Il discorso si concludeva così:
Voi dichiarate ogni giorno di volere ristabilire l’autorità dello Stato e della legge. Fatelo, se siete ancora in tempo; altrimenti voi sì, veramente, rovinate quella che è l’intima essenza, la ragione morale della Nazione. Non continuate più oltre a tenere la Nazione divisa in padroni e sudditi, poiché questo sistema certamente provoca la licenza e la rivolta. Se invece la libertà è data, ci possono essere errori, eccessi momentanei, ma il popolo italiano, come ogni altro, ha dimostrato di saperseli correggere da sé medesimo. Noi deploriamo invece che si voglia dimostrare che solo il nostro popolo nel mondo non sa reggersi da sé e deve essere governato con la forza.

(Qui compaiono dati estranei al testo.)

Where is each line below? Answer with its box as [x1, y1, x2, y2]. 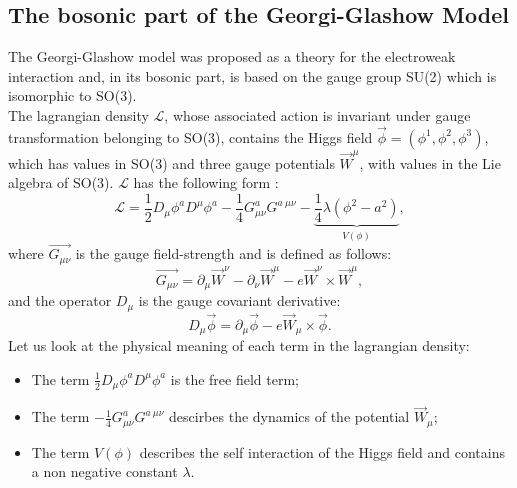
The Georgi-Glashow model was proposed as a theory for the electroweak [8, 46, 456, 67]
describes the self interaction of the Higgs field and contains [139, 441, 505, 462]
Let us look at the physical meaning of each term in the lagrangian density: [8, 335, 470, 356]
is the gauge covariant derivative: [138, 290, 341, 311]
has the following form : [133, 172, 279, 193]
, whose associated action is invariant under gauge [164, 104, 471, 125]
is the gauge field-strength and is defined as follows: [75, 243, 392, 264]
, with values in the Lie [359, 152, 501, 173]
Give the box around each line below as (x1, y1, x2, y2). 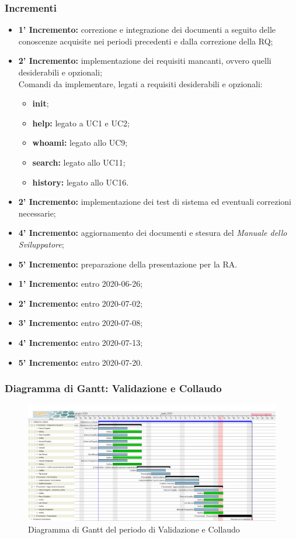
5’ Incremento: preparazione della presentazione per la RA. (18, 258, 238, 270)
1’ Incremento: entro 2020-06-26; (18, 277, 143, 290)
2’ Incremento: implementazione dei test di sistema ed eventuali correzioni (18, 195, 292, 208)
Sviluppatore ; (18, 238, 64, 250)
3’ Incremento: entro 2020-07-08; (18, 317, 143, 329)
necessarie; (18, 207, 56, 219)
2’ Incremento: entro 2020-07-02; (18, 297, 143, 309)
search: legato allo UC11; (32, 156, 126, 168)
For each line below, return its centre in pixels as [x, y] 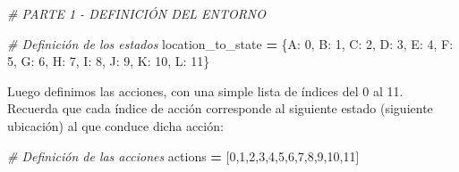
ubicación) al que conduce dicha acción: [115, 125]
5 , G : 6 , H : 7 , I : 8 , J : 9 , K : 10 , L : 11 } [109, 61]
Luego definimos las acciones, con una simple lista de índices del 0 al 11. [205, 90]
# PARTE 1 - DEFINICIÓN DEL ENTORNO [136, 13]
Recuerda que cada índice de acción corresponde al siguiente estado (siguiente [220, 108]
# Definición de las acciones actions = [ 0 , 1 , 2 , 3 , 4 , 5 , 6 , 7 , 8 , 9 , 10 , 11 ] [183, 156]
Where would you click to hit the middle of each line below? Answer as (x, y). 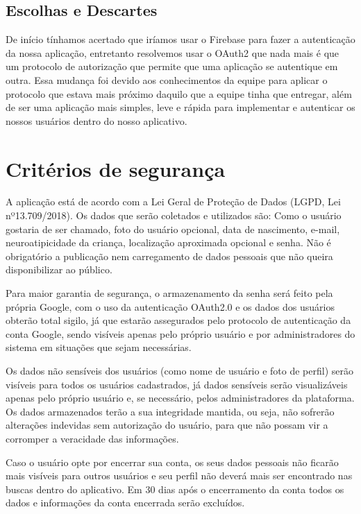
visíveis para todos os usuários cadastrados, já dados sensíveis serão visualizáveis (177, 384)
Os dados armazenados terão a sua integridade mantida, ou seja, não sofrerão (170, 411)
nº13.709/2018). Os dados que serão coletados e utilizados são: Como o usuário (174, 215)
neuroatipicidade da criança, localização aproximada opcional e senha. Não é (168, 242)
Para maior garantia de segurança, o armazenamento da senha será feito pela (169, 293)
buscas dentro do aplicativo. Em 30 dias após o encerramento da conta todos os (175, 489)
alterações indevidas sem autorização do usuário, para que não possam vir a (167, 425)
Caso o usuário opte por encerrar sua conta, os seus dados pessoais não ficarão (172, 462)
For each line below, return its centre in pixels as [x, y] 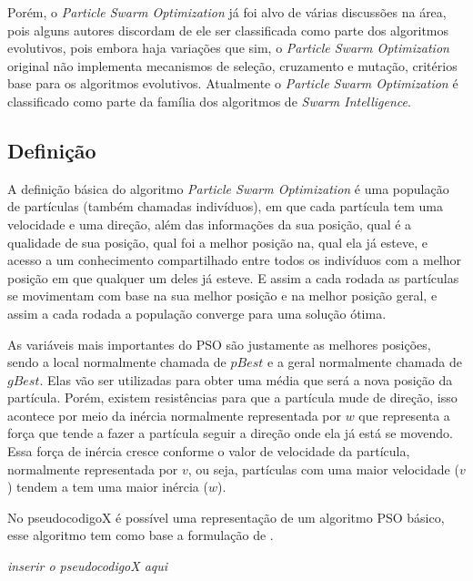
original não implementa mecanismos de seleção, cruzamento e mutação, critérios [232, 65]
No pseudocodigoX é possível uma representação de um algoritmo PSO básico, [226, 517]
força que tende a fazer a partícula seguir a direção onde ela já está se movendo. [230, 433]
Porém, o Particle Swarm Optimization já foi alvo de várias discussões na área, [227, 12]
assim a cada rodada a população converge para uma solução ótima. [197, 313]
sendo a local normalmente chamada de [117, 362]
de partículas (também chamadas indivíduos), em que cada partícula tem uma [226, 206]
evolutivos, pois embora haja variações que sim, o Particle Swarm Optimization [228, 48]
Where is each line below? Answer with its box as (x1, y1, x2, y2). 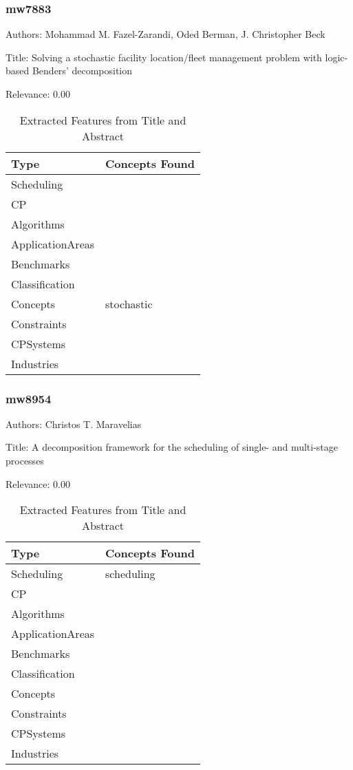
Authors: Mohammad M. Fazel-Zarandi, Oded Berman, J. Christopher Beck (6, 27, 325, 41)
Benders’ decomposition (32, 63, 133, 78)
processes (6, 453, 44, 467)
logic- (325, 50, 348, 64)
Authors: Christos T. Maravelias (6, 416, 142, 431)
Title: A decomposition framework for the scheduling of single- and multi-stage (6, 440, 339, 454)
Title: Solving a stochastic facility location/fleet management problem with (6, 50, 322, 64)
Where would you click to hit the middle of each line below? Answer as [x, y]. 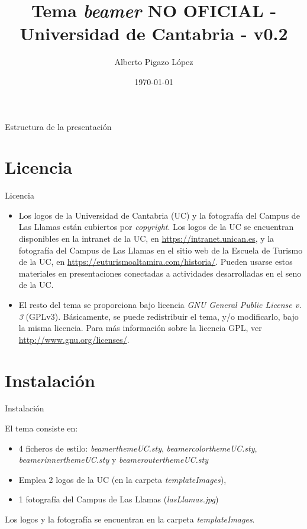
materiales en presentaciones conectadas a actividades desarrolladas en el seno [160, 273]
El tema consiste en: [41, 428]
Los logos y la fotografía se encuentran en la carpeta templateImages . [130, 519]
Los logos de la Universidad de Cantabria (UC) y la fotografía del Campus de [159, 215]
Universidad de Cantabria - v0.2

Ma il nostro popolo stava risollevandosi ed educandosi, anche con l’opera nostra. Voi volete ricacciarci indietro. Noi difendiamo la libera sovranità del popolo italiano al quale mandiamo il più alto saluto e crediamo di rivendicarne la dignità, domandando il rinvio delle elezioni inficiate dalla violenza alla Giunta delle elezioni.

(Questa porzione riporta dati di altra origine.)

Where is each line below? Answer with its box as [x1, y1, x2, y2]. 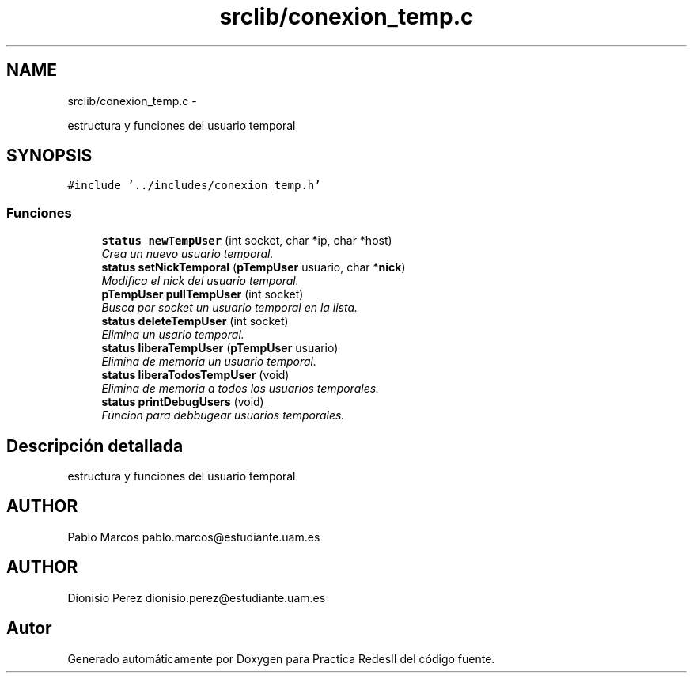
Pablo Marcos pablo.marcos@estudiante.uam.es [67, 529, 320, 544]
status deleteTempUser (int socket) [101, 314, 289, 328]
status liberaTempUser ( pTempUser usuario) [101, 341, 339, 355]
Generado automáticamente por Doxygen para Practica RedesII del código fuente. [67, 651, 495, 666]
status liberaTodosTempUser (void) [101, 368, 290, 382]
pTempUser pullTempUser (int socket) [101, 287, 304, 302]
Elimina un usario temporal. [101, 328, 244, 342]
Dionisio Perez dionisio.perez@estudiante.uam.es [67, 590, 326, 605]
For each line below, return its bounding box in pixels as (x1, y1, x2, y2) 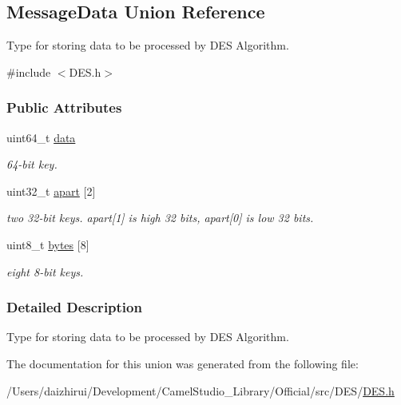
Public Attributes (6, 97, 122, 117)
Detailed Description (6, 297, 142, 317)
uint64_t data (6, 129, 76, 145)
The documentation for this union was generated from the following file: (6, 355, 359, 371)
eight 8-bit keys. (6, 263, 84, 280)
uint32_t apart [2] (6, 182, 96, 199)
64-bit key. (6, 156, 58, 173)
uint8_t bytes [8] (6, 236, 89, 252)
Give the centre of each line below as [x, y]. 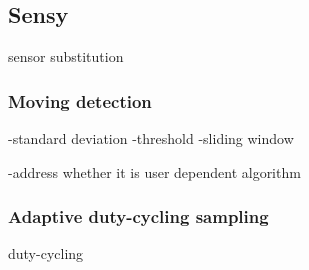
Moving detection [80, 100]
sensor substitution [66, 56]
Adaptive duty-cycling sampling [138, 216]
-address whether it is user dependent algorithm [154, 171]
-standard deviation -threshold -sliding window [151, 138]
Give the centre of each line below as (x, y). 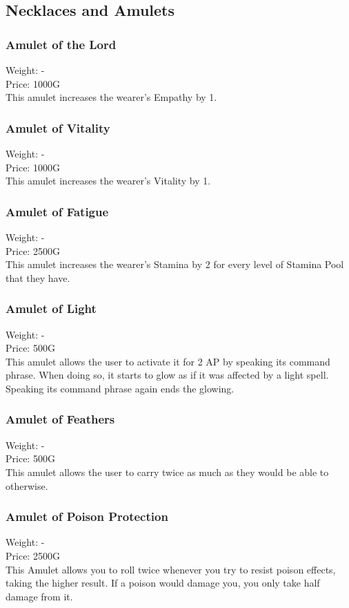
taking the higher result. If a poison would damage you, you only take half (163, 583)
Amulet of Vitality (58, 127)
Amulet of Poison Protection (87, 516)
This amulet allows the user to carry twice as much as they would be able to (167, 472)
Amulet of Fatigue (57, 211)
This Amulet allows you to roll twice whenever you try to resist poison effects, (171, 569)
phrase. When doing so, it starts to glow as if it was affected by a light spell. (167, 375)
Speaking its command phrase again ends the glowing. (120, 388)
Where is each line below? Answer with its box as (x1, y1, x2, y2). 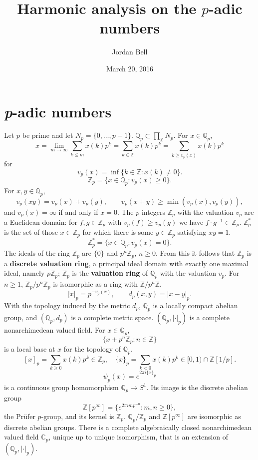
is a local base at (4, 344, 55, 354)
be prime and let (22, 130, 73, 140)
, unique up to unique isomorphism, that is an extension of (48, 432, 229, 442)
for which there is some (82, 227, 154, 237)
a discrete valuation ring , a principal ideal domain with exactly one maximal (4, 258, 249, 268)
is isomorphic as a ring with (53, 279, 138, 289)
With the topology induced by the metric (4, 300, 130, 311)
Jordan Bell (112, 46, 148, 57)
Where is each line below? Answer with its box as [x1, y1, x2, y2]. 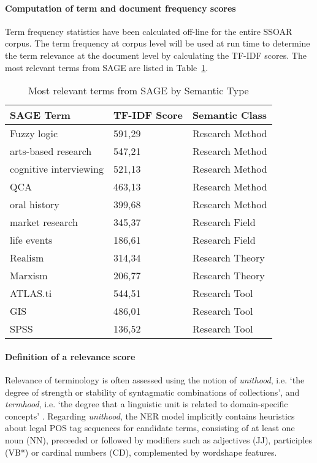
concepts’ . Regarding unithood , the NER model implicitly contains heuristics [5, 409, 295, 422]
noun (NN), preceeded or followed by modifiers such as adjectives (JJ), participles [5, 433, 313, 446]
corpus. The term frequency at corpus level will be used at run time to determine [5, 37, 310, 50]
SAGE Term [10, 108, 71, 122]
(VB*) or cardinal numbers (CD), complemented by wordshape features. [5, 445, 277, 458]
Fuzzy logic [10, 126, 58, 141]
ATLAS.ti [10, 286, 52, 301]
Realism [10, 250, 44, 265]
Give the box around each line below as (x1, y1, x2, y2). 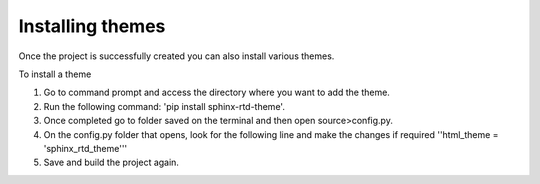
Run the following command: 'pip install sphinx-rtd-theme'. (43, 100, 285, 112)
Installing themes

Al termine del suo intervento Matteotti, rivolgendosi ai compagni di partito, profetizzò:
Ed ora potete preparare il mio elogio funebre.
La sua previsione si rivelò esatta, purtroppo. Com'è noto, poco dopo la sua denuncia, fu rapito e assassinato da squadristi fascisti.
Il suo sacrificio contribuì a evidenziare la natura brutale e totalitaria del regime fascista, suscitando indignazione e proteste sia in Italia che all'estero.